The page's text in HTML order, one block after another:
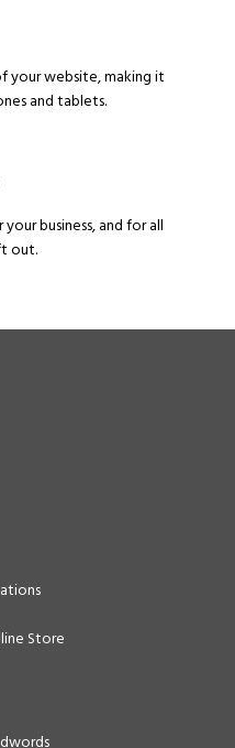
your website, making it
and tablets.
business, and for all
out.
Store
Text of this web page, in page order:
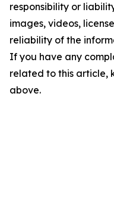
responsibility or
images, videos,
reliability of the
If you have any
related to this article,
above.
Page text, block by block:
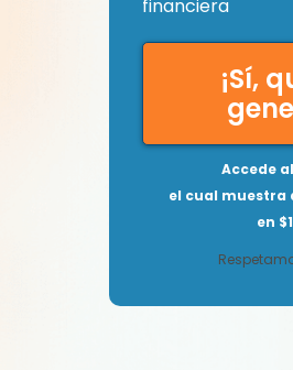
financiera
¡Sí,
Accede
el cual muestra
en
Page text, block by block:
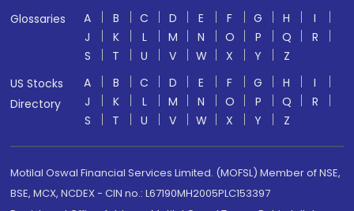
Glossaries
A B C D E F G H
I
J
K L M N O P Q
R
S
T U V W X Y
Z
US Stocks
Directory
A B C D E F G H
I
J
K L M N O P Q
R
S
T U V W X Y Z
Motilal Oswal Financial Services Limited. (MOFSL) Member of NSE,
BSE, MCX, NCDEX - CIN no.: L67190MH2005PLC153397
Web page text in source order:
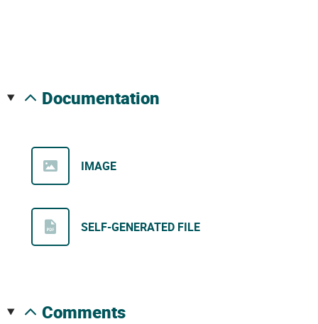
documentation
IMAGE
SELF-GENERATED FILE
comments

··········

Your copy must begin at the line containing "Text of this" and end at the last line of the material above. Reproduce each line exactly, but not the pictures.

Text of this web page, in page order:
responsibility or
images, videos,
reliability of the
If you have any
related to this article,
above.
Page text, block by block:
financiera
¡Sí,
Accede
el cual muestra
en
Page text, block by block:
Glossaries
A B C D E F G H
I
J
K L M N O P Q
R
S
T U V W X Y
Z
US Stocks
Directory
A B C D E F G H
I
J
K L M N O P Q
R
S
T U V W X Y Z
Motilal Oswal Financial Services Limited. (MOFSL) Member of NSE,
BSE, MCX, NCDEX - CIN no.: L67190MH2005PLC153397
Web page text in source order:
documentation
IMAGE
SELF-GENERATED FILE
comments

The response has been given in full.